ASSIGNMENT: Repeat exactly the lines of the entries below from the one with "En resumen, el" through the one with "educación, el transporte, el", both ends included, and nothing else.

RECORD EXTRACTS:
* * *

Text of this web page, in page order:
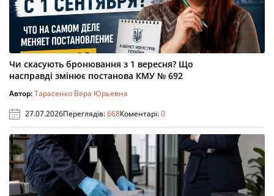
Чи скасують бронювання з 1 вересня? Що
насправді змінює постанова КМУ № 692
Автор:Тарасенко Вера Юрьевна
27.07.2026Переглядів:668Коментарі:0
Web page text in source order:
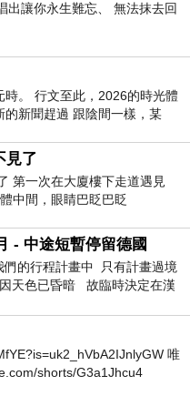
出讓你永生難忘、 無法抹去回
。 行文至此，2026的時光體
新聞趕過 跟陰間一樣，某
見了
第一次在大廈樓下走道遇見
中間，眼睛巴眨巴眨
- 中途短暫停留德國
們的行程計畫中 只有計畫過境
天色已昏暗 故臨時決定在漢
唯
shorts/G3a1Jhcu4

* * *

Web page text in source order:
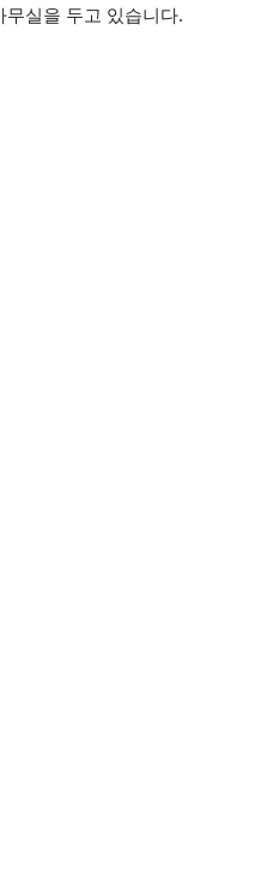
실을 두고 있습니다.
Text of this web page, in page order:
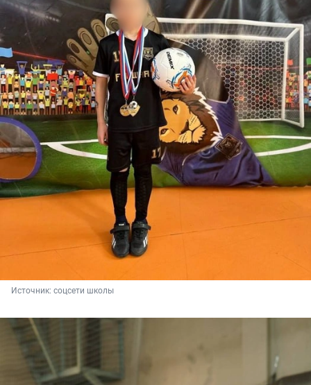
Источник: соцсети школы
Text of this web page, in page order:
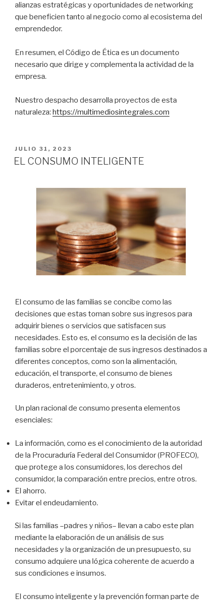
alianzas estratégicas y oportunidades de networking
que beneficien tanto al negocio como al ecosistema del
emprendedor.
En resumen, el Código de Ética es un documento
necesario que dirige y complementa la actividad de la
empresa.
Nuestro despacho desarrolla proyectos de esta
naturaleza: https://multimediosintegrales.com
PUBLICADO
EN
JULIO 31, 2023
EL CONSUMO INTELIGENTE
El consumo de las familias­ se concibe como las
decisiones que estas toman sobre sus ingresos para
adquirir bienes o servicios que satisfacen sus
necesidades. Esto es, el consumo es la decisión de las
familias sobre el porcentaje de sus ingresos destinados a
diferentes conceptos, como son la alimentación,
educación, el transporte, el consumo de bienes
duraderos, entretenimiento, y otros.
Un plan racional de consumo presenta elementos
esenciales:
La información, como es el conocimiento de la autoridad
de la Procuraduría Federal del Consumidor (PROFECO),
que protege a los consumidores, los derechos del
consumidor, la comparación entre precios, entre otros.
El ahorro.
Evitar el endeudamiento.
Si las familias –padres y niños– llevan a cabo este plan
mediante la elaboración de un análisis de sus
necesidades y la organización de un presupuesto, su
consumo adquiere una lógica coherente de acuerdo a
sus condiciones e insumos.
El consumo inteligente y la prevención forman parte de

* * *

REPLY:
En resumen, el Código de Ética es un documento
necesario que dirige y complementa la actividad de la
empresa.
Nuestro despacho desarrolla proyectos de esta
naturaleza: https://multimediosintegrales.com
PUBLICADO
EN
JULIO 31, 2023
EL CONSUMO INTELIGENTE
El consumo de las familias­ se concibe como las
decisiones que estas toman sobre sus ingresos para
adquirir bienes o servicios que satisfacen sus
necesidades. Esto es, el consumo es la decisión de las
familias sobre el porcentaje de sus ingresos destinados a
diferentes conceptos, como son la alimentación,
educación, el transporte, el consumo de bienes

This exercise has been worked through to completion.